7. A profile according to claim 6, wherein: in the section of the E-shaped section, the joint of the left wall surface of the vertical arm of the arm C and the bottom surface of the section is arc-shaped, and the joint of the right wall surface of the vertical arm and the bottom surface is a right angle.

8. A profile according to claim 1 or 2, wherein: the profiled bar is of a hollow structure;

and the cavity of the profiled bar is filled with heat resistance materials, high-strength materials or insulating materials.
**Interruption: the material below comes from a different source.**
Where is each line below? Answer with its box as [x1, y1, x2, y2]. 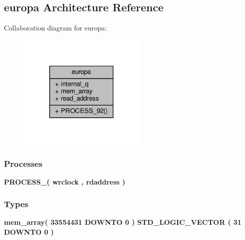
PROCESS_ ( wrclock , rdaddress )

9. A profile according to claim 1 or 2, wherein: when the arm A of one profiled bar and the arm C of one profiled bar are inserted into a groove body formed by the arm B and the arm C of the other profiled bar, a gap a is formed between the arm A and a vertical arm of the arm B, a gap B is formed between the arm A and a vertical arm of the arm C, and a gap C is formed between a cross arm of the arm C and a vertical arm of the arm C;

the ratio of the gap a to the width of the arm A to the gap b to the width of the cross arm of the arm C to the gap C is 1-2: 4: 1-2: 18: 1 to 2.

10. A carcass layer for a marine composite hose formed from interlocking of a number of profiles according to any one of claims 1 to 9;

the cross arm of the arm B is inserted into a groove body formed by the arm A and the arm B, and the arm A and the arm C are inserted into a groove body formed by the arm B and the arm C, so that an interlocking structure is formed.